Some Islamic imams and religious leaders had urged a "no" vote. The imam of Mamoudzou, Mayotte's capital city, campaigned strongly against the referendum due to the expected abolition of polygamy with a "yes" victory. "The law of the Quran permits a man to have two or three wives. I'm polygamous. I've already let go of two or three wives in the past."

== Results ==
Early poll results indicated that the "yes" option had received approximately 95.2% of the total votes cast. The estimated voter turnout was a high 61% of eligible Maorais.

| Choice |  | Votes | % |
| For |  | 41,160 | 95.24 |
| Against |  | 2,055 | 4.76 |
| Total |  | 43,215 | 100.00 |
| Valid votes |  | 43,215 | 98.59 |
| Invalid/blank votes |  | 616 | 1.41 |
| Total votes |  | 43,831 | 100.00 |
| Registered voters/turnout |  | 71,420 | 61.37 |
Source: Direct Democracy

==Reactions==
French Interior Minister Michele Alliot-Marie hailed the results of the landslide election saying, "This will reinforce the place of Mayotte in the republic, reaffirming our founding values, particularly equality between men and women, the same justice for all, and the place of the French language."

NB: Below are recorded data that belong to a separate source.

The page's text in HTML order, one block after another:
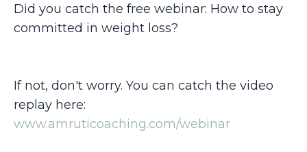
Did you catch the free webinar: How to stay
committed in weight loss?
If not, don't worry. You can catch the video
replay here:
www.amruticoaching.com/webinar
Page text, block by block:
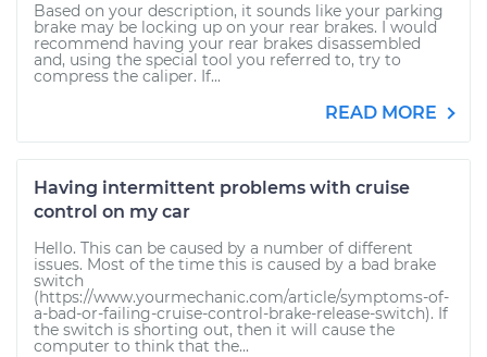
Based on your description, it sounds like your parking
brake may be locking up on your rear brakes. I would
recommend having your rear brakes disassembled
and, using the special tool you referred to, try to
compress the caliper. If...
READ MORE
Having intermittent problems with cruise
control on my car
Hello. This can be caused by a number of different
issues. Most of the time this is caused by a bad brake
switch
(https://www.yourmechanic.com/article/symptoms-of-
a-bad-or-failing-cruise-control-brake-release-switch). If
the switch is shorting out, then it will cause the
computer to think that the...
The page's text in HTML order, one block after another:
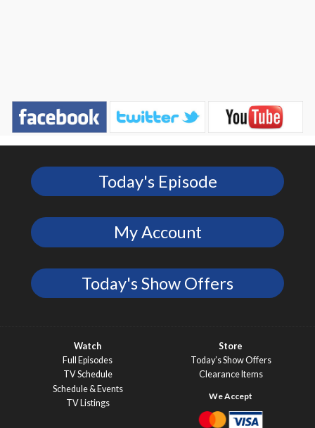
Today's Episode
My Account
Today's Show Offers
Watch
Full Episodes
TV Schedule
Schedule & Events
TV Listings
Store
Today’s Show Offers
Clearance Items
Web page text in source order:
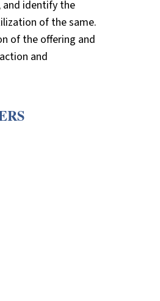
and identify the
of the same.
of the offering and
and
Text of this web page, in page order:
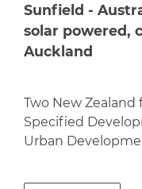
Sunfield -
solar powered,
Auckland
Two New
Specified
Urban
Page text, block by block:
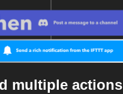
multiple actions
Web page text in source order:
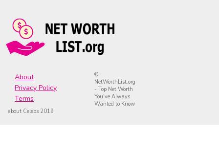
About
Privacy Policy
Terms
©
NetWorthList.org
- Top Net Worth
You’ve Always
Wanted to Know
about Celebs 2019
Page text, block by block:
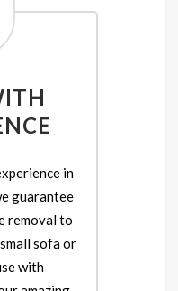
in
guarantee
removal to
sofa or
with
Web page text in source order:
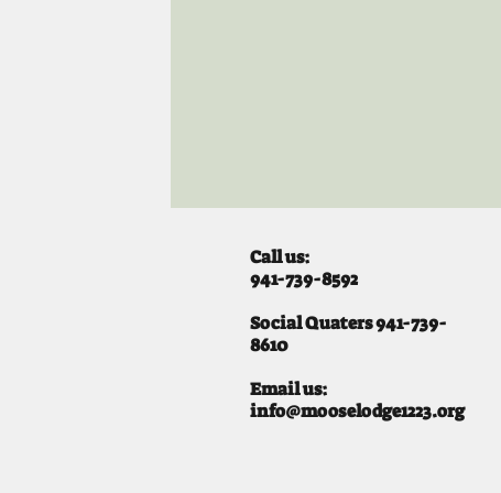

The move was opposed by the African Union and the Comoros, who both claim it is "occupation by a foreign power" and several protests were held in Moroni, capital of Comoros. The Comoran vice-president said the vote was a "declaration of war".

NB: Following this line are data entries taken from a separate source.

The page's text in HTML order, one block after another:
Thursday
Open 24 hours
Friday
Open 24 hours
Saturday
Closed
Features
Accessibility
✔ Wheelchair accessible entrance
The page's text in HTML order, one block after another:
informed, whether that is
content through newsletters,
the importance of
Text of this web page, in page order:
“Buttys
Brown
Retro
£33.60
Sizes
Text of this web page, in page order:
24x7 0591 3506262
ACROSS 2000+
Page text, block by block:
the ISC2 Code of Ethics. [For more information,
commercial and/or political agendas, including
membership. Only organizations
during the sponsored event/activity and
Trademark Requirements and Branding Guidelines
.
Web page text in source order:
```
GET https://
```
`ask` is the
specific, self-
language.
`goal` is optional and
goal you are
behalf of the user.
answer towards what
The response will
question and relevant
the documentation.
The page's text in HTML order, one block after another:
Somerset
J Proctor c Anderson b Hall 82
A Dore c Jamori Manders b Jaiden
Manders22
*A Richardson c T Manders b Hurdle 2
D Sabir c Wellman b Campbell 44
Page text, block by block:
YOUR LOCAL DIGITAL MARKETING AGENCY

== Referendum implications ==
With a yes result, Mayotte, which had been an overseas collectivity, became a French department on 31 March 2011.

Local judicial, economic and social laws and customs were changed to conform with French law. Mayotte banned polygamy before it became a department. Women's rights were increased to French standards. Women did not have equal inheritance rights in Mayotte, which was later modified to comply with the French justice system. The minimum age in which a person can legally marry was raised from 15 to 18 years old. Mayotte legalised same-sex and opposite-sex civil unions.

The traditional Mayotte local court system, which combined Quranic principles of Islam with African and Malagasy customs, was phased out in favor of the French legal system. Islamic law was abolished and replaced by uniform French civil code. Mayotte had a traditional Islamic legal system consisting of qadis, as religious scholars were known, who acted as judges in cases related to Islamic law. Islamic courts and justice system were replaced by secular courts, though the qadis retained a role as legal consultants.

As a department, Mayotte became eligible for expanded French social and economic programs, as well as European Union funds. However, the French government did not immediately extend the social welfare system enjoyed by metropolitan France. Instead, social service benefits were gradually extended to Maorais citizens over a period of 20 years, until they are equal to those enjoyed in metropolitan France. The French government also promised financial support to strengthen Maorais infrastructure.

Income taxes were increased as a result of integration with the French republic.